Cuída tu piel, solo tienes una! 2. Hidratación

Puedes ver la primera parte de esta entrada aquí: Limpieza 

Continuamos por otro paso muy importante después de haber limpiado bien la piel, es el momento de equilibrar e hidratar la piel




Al igual que con la limpieza antes de comprar cualquier producto hidratante tenemos que tener en cuenta nuestro tipo de piel, edad, y si tenemos algún problema más como manchas, acné, piel sensible o deshidratada, recordar que las pieles secas (falta de lípidos) y grasas ( exceso de lípidos) también pueden ser reactivas o sensibles y estar deshidratadas (falta de agua). Por lo que tendremos que adaptar el tratamiento teniendo en cuenta todas esas causas y buscar ingredientes apropiados. 

El cometido de las cremas hidratantes es devolver a la piel el agua perdida, además de vitaminas y minerales, también retienen el agua. Durante el día tenemos que buscar cremas que hidraten, protejan la piel de agentes externos y además que la protejan de los rayos UVA. Por la noche se suelen usar cremas más nutritivas y que ayuden a la piel en su proceso de regeneración, durante las horas de sueño la piel descansa y repara los daños causados durante el día. 

Si tenemos una piel mixta o grasa además de hidratarla necesitamos ingredientes que equilibren las glándulas sebáceas para que no produzcan tanto sebo y brillos. Como decía antes también pueden estar deshidratadas, así que es importante usar hidratantes sin aceites que aporten agua. Al igual que con la limpieza evitar el alcohol, por el efecto rebote que este crea en este tipo de piel. 

Para una piel seca es igual de importante la hidratación y la protección además de usar cremas más nutritivas por la noche y con activos antiarrugas, ya que en esta piel tienden a marcarse más estas lineas. 

Otro factor a tener en cuenta a la hora de elegir el tratamiento hidratante es la estación del año en la que nos encontramos o el clima, para climas más fríos o durante el otoño-invierno las cremas pueden ser más untuosas, hidratante y nutritivas, ya que tienen que hacer frente a factores como el viento, el frío o cambios bruscos de temperatura por culpa de la calefacción, la piel suele secarse más de lo habitual, se corta y enrojece, además de quedar más sensibilizada. 

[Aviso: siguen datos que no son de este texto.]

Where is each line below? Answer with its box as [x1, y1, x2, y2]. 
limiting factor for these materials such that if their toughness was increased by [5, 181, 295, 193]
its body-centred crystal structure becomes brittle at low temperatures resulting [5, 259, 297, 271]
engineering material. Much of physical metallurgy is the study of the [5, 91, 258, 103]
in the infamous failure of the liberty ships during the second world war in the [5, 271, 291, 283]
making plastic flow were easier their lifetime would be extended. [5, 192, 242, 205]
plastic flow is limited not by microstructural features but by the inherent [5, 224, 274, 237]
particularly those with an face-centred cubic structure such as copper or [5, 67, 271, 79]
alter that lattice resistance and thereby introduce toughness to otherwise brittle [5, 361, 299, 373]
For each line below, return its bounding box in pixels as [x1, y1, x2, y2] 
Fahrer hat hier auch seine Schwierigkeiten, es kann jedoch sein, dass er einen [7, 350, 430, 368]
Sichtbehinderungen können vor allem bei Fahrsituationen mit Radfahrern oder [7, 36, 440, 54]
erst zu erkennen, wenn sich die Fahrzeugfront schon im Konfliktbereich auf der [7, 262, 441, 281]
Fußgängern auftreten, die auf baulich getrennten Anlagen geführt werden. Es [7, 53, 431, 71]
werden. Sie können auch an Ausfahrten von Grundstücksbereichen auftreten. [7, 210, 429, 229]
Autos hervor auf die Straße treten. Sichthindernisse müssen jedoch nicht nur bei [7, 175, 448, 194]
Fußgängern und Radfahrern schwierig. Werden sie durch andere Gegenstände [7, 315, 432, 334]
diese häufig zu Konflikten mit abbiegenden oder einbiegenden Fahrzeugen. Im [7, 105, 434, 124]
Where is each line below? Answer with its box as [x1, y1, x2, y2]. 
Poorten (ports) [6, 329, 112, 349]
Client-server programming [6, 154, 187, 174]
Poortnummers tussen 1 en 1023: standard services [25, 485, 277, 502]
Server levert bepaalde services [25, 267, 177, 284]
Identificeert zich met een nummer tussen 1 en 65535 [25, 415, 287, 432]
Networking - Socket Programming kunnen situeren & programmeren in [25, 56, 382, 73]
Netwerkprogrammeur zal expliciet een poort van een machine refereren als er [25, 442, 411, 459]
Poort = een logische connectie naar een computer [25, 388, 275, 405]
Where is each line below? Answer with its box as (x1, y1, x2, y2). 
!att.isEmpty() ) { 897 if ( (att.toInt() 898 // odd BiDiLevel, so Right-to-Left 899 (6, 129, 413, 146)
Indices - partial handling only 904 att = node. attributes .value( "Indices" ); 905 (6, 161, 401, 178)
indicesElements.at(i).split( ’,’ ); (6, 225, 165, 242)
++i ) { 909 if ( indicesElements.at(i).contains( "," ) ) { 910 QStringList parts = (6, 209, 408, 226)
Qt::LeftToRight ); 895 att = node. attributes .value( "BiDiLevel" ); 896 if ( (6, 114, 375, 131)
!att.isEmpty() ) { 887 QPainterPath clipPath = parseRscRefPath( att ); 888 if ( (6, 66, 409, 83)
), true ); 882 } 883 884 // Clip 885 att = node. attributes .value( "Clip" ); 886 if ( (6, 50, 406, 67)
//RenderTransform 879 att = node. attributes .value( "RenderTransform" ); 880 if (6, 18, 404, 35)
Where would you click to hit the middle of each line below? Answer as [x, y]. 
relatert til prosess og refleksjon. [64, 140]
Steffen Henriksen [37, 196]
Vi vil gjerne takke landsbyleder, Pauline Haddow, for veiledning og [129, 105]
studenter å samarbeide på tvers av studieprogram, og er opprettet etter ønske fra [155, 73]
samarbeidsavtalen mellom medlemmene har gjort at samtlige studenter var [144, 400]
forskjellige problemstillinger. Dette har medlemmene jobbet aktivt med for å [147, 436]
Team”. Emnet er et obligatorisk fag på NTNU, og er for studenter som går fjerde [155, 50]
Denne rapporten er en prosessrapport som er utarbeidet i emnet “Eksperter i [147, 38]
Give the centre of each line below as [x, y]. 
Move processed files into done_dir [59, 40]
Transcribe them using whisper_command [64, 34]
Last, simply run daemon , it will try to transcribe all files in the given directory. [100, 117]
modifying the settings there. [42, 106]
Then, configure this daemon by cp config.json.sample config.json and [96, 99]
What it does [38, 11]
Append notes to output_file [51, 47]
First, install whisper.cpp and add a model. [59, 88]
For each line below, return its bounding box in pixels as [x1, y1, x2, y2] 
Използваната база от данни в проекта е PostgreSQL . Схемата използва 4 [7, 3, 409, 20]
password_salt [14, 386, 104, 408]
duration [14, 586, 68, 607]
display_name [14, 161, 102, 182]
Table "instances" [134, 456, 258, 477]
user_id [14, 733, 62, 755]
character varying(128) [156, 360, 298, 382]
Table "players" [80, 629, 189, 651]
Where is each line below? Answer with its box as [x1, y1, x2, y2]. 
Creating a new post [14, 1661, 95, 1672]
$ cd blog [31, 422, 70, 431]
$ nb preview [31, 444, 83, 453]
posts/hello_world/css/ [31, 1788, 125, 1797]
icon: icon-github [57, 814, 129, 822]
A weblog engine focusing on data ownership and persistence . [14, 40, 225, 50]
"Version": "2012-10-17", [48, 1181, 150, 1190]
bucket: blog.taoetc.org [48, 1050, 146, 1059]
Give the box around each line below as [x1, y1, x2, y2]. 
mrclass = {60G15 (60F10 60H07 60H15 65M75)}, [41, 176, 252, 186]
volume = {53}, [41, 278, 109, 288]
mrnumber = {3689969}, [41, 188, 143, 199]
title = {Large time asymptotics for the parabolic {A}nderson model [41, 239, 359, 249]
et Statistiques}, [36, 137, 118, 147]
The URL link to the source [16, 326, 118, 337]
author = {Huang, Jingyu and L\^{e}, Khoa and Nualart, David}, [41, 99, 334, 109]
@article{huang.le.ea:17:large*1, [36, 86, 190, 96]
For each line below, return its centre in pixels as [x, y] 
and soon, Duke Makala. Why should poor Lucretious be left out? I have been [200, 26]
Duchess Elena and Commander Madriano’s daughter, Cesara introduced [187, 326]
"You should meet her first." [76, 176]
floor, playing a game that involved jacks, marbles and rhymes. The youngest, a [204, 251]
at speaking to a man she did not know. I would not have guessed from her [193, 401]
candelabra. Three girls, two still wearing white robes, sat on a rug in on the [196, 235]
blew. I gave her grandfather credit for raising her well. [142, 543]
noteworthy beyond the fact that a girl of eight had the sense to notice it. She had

En verano o climas más cálidos y húmedos se debe controlar más la producción de sebo de las glándulas sebáceas, pero sin usar productos demasiado agresivos ya que en lugar de ayudarnos puede crear un efecto rebote o romper la capa de protección de la piel y quedar ésta sensible,  y deshidratada. En esta época es muy agradable usar texturas gel o lociones muy ligeras y frescas que se absorben rápido. 

Además es aún más importante proteger la piel del sol con un factor superior, tanto si estamos en la playa como en la ciudad. 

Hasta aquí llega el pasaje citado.